Le taf des héros à la Bibliothèque Rose

J – 67 avant le Tour de France  >>> Hors piste

Couv-cesar-detoure-441k Georges Bayard, auteur prolixe de la célèbre collection jeunesse d’Hachette, met en scène des apprentis-journalistes dans « César suit le Tour de France ». Une curiosité presque cinquantenaire.

Après les pérégrinations ubuesques du père Jarry sur les pentes du Golgotha hier, retour au Tour de France, le vrai, celui de l’enfance, des bonnes manières, de la joyeuse camaraderie et d’un brin d’espièglerie… Vous êtes à la Bibliothèque Rose.

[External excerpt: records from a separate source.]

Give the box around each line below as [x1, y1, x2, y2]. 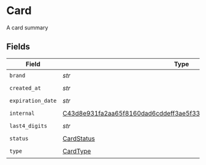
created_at [9, 85, 41, 92]
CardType [62, 147, 91, 156]
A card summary [6, 24, 48, 31]
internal [9, 110, 35, 117]
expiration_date [9, 97, 57, 105]
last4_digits [9, 123, 48, 130]
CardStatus [62, 134, 95, 143]
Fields [6, 42, 31, 52]
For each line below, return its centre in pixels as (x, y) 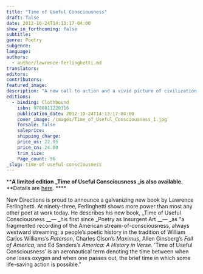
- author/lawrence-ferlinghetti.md (57, 63)
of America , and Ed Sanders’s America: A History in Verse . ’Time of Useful (99, 245)
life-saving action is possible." (44, 264)
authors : (17, 57)
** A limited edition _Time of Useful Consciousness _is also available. (95, 182)
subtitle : (19, 35)
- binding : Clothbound (40, 102)
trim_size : (31, 153)
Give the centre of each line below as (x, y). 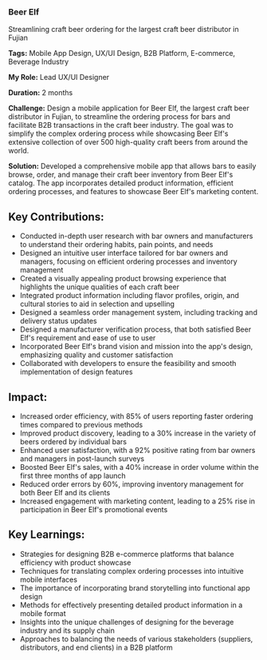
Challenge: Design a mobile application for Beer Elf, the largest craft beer (129, 108)
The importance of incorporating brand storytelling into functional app (135, 588)
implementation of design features (76, 372)
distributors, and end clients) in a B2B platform (96, 647)
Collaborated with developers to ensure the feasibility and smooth (128, 364)
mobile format (43, 613)
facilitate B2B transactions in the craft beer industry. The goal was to (121, 125)
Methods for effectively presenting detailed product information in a (131, 605)
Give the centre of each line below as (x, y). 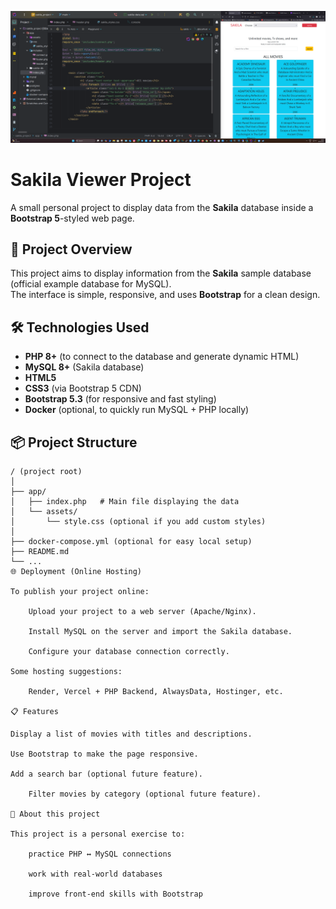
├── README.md (40, 552)
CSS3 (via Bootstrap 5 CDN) (83, 388)
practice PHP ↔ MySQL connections (100, 854)
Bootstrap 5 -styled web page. (72, 218)
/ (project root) (46, 472)
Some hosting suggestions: (66, 672)
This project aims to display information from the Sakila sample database (161, 273)
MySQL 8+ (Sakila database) (84, 367)
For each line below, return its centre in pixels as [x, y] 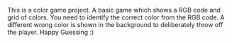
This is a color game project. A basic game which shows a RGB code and [114, 10]
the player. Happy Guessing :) [51, 32]
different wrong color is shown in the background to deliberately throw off [115, 25]
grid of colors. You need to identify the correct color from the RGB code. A [116, 17]
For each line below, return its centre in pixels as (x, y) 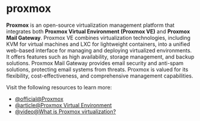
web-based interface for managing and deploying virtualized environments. (99, 50)
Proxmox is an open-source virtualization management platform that (90, 25)
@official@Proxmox (39, 99)
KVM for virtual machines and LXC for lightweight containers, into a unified (98, 44)
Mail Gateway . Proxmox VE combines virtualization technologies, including (99, 38)
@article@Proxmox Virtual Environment (63, 105)
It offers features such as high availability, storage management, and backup (100, 57)
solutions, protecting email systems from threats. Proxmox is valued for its (97, 69)
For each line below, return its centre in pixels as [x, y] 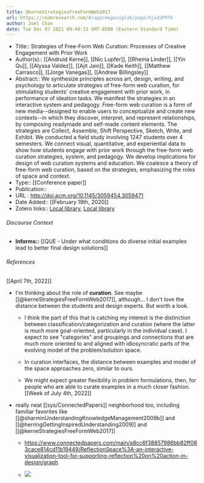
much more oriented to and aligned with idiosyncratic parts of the [107, 343]
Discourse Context [30, 222]
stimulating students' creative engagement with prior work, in [92, 92]
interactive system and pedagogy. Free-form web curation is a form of [104, 105]
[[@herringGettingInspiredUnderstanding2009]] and [81, 424]
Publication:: [31, 189]
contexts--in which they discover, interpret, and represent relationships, [106, 118]
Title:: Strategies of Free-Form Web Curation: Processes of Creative [100, 46]
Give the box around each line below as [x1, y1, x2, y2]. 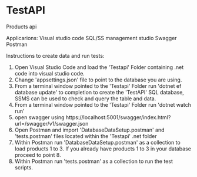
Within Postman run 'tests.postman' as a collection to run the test [14, 158, 173, 165]
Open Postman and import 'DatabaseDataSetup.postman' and [14, 126, 165, 133]
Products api [6, 23, 37, 30]
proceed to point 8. [14, 151, 61, 158]
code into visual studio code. [14, 70, 85, 77]
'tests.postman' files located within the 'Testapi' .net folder [14, 132, 157, 139]
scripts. [14, 163, 34, 171]
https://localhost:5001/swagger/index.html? [65, 113, 171, 121]
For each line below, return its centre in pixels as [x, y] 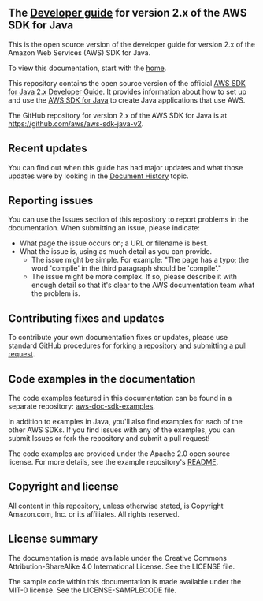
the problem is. [56, 293]
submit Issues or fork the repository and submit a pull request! [109, 439]
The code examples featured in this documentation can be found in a [120, 398]
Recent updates [48, 149]
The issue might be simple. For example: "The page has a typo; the [140, 260]
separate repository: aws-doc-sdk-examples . [82, 406]
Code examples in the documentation [102, 379]
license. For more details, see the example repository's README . [113, 462]

La collection jeunesse publiée par Hachette n’a pas raté l’occasion d’envoyer l’un de ses jeunes héros sur un terrain de jeu comme les coulisses de la Grande Boucle. Dans «  César suit le Tour de France »*, publié en 1964, c’est l’increvable Georges Bayard qui s’y colle. Le créateur de la série des « Michel » (39 volumes au compteur entre 1958 et 1985 dans la Bibliothèque verte) et des « Cécile » (9 entre 1982 et 1987 également dans la Verte) met en scène deux garçons et une fille. Douze ans chacun, ils se vouvoient au début de l’aventure.

Le chien Perdu montera-t-il dans la voiture alors que c'est interdit ?

Perdu montera-t-il dans la voiture alors que c’est interdit ?

Tous les trois sont finalistes d’un concours organisé par un grand journal sportif, « Tous Champions ». Ils doivent suivre les six dernières étapes du Tour en s’efforçant d’être le meilleur journaliste junior. C’est-à-dire prendre des photos du départ et de l’arrivée, des faits marquants de la course, et participer chaque soir à une émission radiophonique. La récompense pour le vainqueur ? Assister aux Jeux Olympiques l’année suivante en qualité d’envoyé spécial, pour de vrai cette fois.

Pas de carte, pas d'accès au parc des suiveurs. Et pis c'est tout !

Pas de carte, pas d’accès. Et pis c’est tout !

Et voilà nos trois héros plongés dans une atmosphère de fête foraine permanente, d’Aix à Paris en passant par les Alpes, Lyon et le Morvan. Ils sympathisent avec les ténors du peloton, André Garridade de l’équipe Pégase en tête, Jacques Angeville, le champion de France, le Belge Constant Meulembique. Ils côtoient les rigueurs de l’organisation, chaussent la casquette sponsorisée, (« Avec Rumine, votre haleine a bonne mine ! Rumine, le premier, le seul chewing-gum »), mangent des pâtisseries onctueuses à souhait, montent dans la voiture des suiveurs, comme un Spider bleu pilotée par une jolie et talentueuse journaliste… Que du bonheur !

César Mouffe est d’emblée le plus dégourdi. Pragmatique et vif d’esprit, ce gamin au grand cœur parvient même à recueillir chien, Perdu, dont il fera son complice tout au long d’un parcours semé d’embûches. Car un mystérieux personnage semble résolu à l’empêcher de gagner. Que l’on se rassure, la morale est sauve, le monde du cyclisme aussi, la presse un peu moins… Mais le directeur du Tour fera tout pour éviter le scandale.

César et Marie-Lise font un tour d'honneur au Parc des Princes.

César et Marie-Lise font un tour d’honneur au Parc des Princes.

(*) «  César suit le Tour de France », Georges Bayard, illustrations de Philippe Daure, Hachette, n°154, publié en 1964. C’est en chinant que je l’ai découvert aux Archives de la Presse, une boutique débordante de feuilles jaunies et de rogatons littéraires, située dans le IIIe arrondissement de Paris. L’ouvrage menaçait de basculer dans le tiroir aux gazettes, Miroir Sprint et autres Miroir du cyclisme. Je l’ai acheté 2,50 euros.